Welsh activist and social reformer Mary Sophia Allen was BOTD in 1878. Born in Cardiff to a middle-class family, she was educated at a private girls’ school in England. She became a suffragette, joining the Women’s Social and Political Union alongside Emmeline Pankhurst, and was imprisoned three times for civil disobedience. Force-fed during her final prison term, she was awarded a Hunger Strike Medal by the movement. At the outbreak of World War One, she joined the Women Police Volunteers, a pseudo-military organisation who oversaw women’s safety in munitions factories, establishing care homes for nursing mothers and “rescuing” women from prostitution and white slavery. Known as “Robert” by her friends and called “Sir” by her fellow officers, Allen cropped her hair short and adopted military dress for the remainder of her life.
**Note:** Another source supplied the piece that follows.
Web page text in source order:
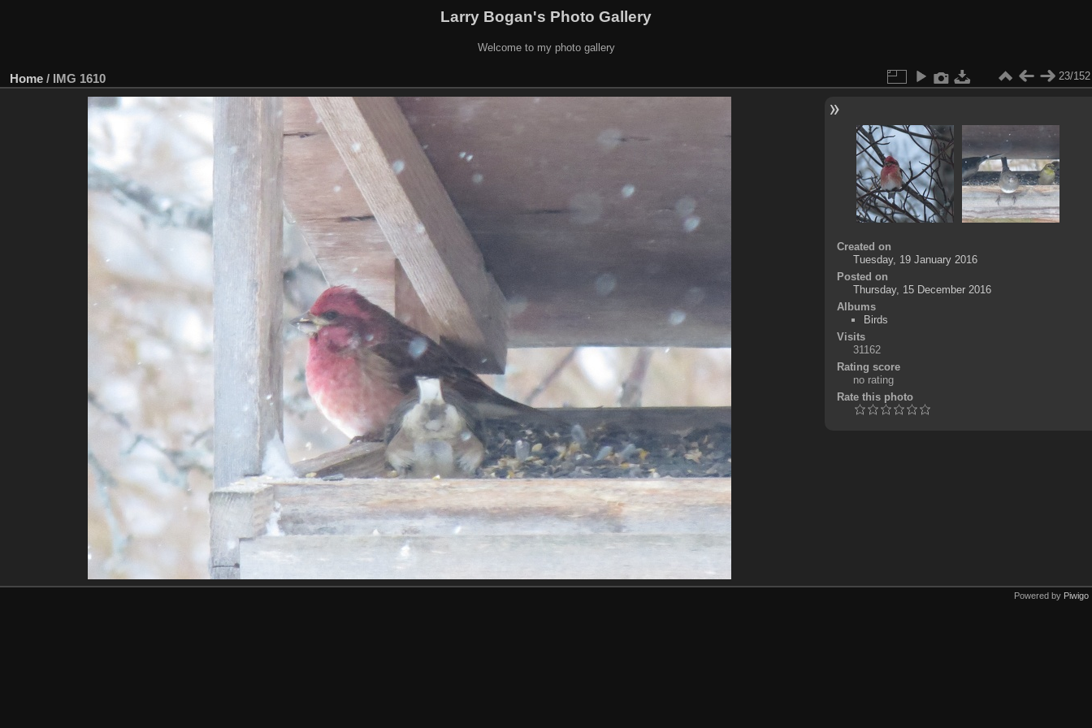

In 1920, she assumed the leadership of the WPV. The following year, the London Metropolitan Police prosecuted the group for impersonating the police force, requiring them to modify their uniform and rename themselves the Women’s Auxiliary Service. In 1922, Allen unsuccessfully stood for Parliament, and worked for the Organisation for the Maintenance of Supplies during the 1926 General Strike. An enthusiastic aviatrix, she travelled through Europe in the 1930s, attending the League of Nations conference in 1936 and often posing as a representative of the British government. Convinced that Fascism was an effective solution to the threat of Communism, she met Adolf Hitler, Benito Mussolini, Eoin O’Duffy and Francisco Franco, and became a prominent member of Oswald Mosley’s British Union of Fascists. During World War Two, she worked for the Women’s Voluntary Service, though her support of Fascist causes raised government concerns that she was a security risk. In 1940, she was placed under home detention, restricted to her Cornwall home and banned from using telephones and the wireless. Little is known about her life after World War Two, though she continued her association with Mosley and other Fascist movements. She is thought to have had relationships with her MVP colleague Margaret Damer Dawson and militant suffragette Norah Elam. She converted to Roman Catholicism in 1953 and died in a nursing home in 1964, aged 86.